Table 2: Comparison of human consistency scores across different evaluation methods. Prefixed with '-', indicating removal of specific components from the full framework. The best scores for each metric among automated methods are in bold.
Evaluation Method	PAR	OPC	FAP	FAS	Overall Score
Vanilla Prompt	58.89	98.89	40.30	43.75	60.46
RACE(Full)	71.33	99.54	60.24	59.12	72.56
- No Criteria Weights	70.67	99.62	59.83	56.27	71.60
- No Dim Weights	70.89	99.54	60.11	57.22	71.94
- No Weights	71.11	99.69	59.46	58.17	72.11
- No Reference	66.56	97.46	57.51	51.23	68.19
Reverse Position	69.56	97.20	56.75	55.49	69.75
Static Criteria	68.33	98.73	57.86	57.70	70.65
Human Inter-Agreement	68.44	-	-	-	-

Comparison of Different Judge LLMs

We evaluated several leading proprietary LLMs as Judge LLMs within the RACE framework to balance performance and cost considerations.

Table 3: Comparison of human consistency scores and average cost using different Judge LLMs within the RACE(Full) framework.

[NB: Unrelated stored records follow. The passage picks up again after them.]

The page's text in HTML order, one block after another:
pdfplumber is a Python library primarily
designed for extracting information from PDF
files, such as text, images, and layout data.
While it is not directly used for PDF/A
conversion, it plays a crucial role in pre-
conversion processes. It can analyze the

The best for each metric are highlighted in bold.
Judge LLM	PAR	OPC	FAP	FAS	Overall	Avg. Cost ($)
Gemini 2.5 Pro Preview	71.33	99.54	60.24	59.12	72.56	0.13
o3	68.11	96.22	57.64	52.36	68.58	0.37
o4-mini	70.89	97.06	59.54	59.02	71.63	0.04
Claude 3.7 Sonnet	70.78	96.53	58.22	63.61	72.28	0.47

Gemini 2.5 Pro Preview achieved the best overall performance score of 72.56% while maintaining a competitive average cost of $0.13 per query. Based on this comprehensive evaluation balancing performance and cost efficiency, we selected Gemini 2.5 Pro Preview as the Judge LLM in our final framework.